[Opening Input material section]

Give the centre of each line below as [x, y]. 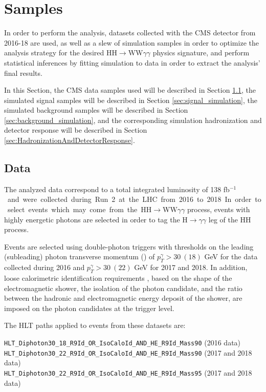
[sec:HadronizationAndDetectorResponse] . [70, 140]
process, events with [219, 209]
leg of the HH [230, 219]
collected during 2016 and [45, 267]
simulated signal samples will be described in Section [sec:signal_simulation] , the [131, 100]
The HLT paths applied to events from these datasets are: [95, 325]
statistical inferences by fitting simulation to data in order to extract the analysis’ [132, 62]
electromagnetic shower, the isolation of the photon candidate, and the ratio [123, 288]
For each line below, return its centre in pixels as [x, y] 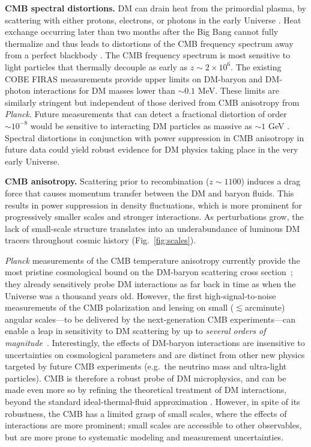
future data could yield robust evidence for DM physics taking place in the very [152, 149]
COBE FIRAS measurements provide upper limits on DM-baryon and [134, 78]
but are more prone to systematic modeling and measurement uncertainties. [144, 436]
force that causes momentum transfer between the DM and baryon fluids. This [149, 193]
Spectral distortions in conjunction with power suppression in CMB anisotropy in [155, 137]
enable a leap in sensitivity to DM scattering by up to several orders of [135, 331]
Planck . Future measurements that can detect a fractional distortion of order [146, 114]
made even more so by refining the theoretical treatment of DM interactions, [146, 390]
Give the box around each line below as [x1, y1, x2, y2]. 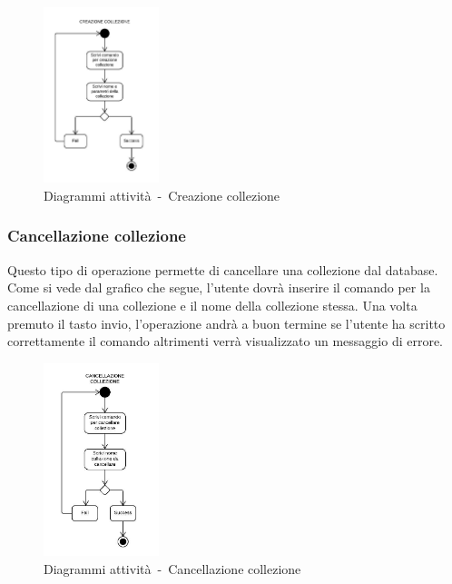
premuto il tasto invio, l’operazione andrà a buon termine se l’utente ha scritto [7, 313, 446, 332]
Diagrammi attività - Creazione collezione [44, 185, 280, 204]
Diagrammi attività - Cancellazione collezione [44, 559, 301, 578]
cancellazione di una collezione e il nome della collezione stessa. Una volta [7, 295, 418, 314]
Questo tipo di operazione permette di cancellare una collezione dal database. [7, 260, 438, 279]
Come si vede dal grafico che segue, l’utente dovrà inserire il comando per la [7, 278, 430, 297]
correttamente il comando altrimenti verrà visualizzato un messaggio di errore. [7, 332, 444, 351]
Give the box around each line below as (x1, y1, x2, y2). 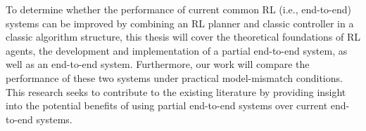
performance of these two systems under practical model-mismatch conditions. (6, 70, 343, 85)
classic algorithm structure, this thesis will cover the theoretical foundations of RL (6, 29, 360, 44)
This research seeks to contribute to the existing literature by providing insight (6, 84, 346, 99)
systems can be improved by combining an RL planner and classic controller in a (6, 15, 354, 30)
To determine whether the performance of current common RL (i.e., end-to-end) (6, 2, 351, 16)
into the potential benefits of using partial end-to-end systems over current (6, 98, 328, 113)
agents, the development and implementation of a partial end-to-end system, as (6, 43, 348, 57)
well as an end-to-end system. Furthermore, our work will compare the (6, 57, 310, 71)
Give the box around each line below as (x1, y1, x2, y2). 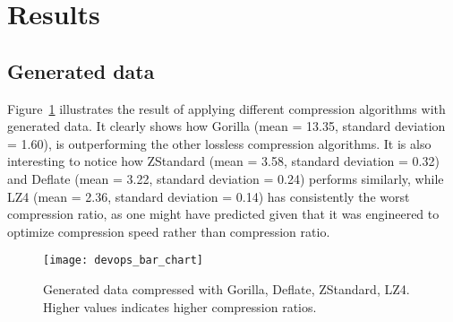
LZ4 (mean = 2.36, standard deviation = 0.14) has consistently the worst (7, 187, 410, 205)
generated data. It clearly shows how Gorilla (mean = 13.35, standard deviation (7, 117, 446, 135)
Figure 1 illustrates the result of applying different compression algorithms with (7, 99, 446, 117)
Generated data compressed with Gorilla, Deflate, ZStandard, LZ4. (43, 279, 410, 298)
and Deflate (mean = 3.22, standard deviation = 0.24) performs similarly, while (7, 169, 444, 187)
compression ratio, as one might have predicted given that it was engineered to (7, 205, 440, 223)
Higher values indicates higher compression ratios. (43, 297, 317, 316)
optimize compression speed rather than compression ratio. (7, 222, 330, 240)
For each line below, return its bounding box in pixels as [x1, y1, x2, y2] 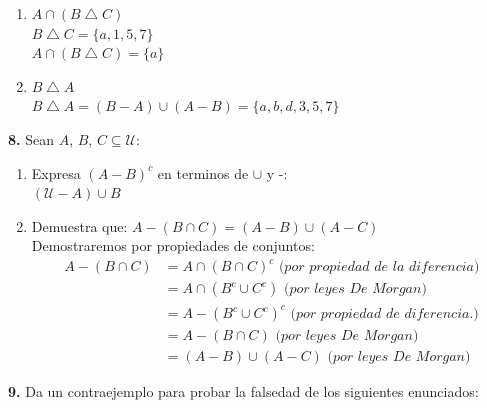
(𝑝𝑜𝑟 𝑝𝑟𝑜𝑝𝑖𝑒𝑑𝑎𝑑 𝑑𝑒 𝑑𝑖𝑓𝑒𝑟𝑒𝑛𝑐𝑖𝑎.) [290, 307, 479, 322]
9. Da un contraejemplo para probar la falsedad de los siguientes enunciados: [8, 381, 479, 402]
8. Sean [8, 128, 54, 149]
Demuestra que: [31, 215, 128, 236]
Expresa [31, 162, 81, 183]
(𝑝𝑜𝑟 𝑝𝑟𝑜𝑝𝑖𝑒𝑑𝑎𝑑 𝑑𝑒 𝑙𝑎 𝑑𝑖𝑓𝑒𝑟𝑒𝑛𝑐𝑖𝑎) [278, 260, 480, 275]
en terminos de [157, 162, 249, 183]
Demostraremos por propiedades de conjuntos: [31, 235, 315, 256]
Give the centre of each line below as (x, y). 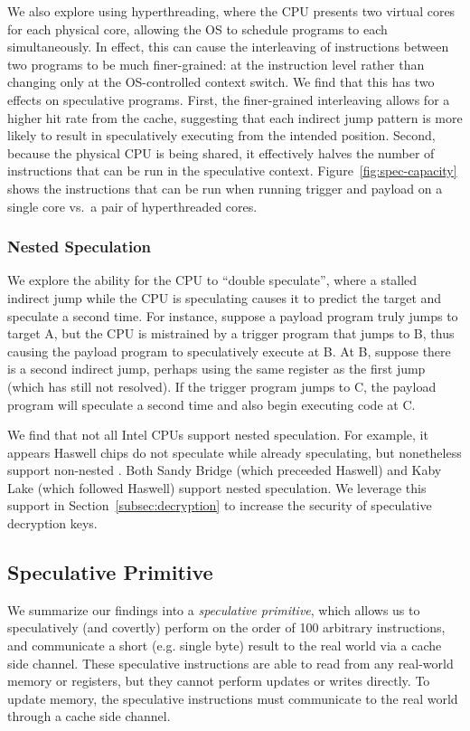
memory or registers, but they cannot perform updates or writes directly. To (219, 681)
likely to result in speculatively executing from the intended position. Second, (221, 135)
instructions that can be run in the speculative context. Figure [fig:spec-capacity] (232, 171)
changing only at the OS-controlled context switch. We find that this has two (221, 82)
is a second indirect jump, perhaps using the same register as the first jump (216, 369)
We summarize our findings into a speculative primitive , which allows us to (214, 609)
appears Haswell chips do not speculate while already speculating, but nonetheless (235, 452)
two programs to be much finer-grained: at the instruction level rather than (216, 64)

[Closing Input material section]

(Activity): A complete answer reproduces every line of the records in which the word "classic" occurs.

(Written solution):
classic algorithm structure, this thesis will cover the theoretical foundations of RL (6, 29, 360, 44)
systems can be improved by combining an RL planner and classic controller in a (6, 15, 354, 30)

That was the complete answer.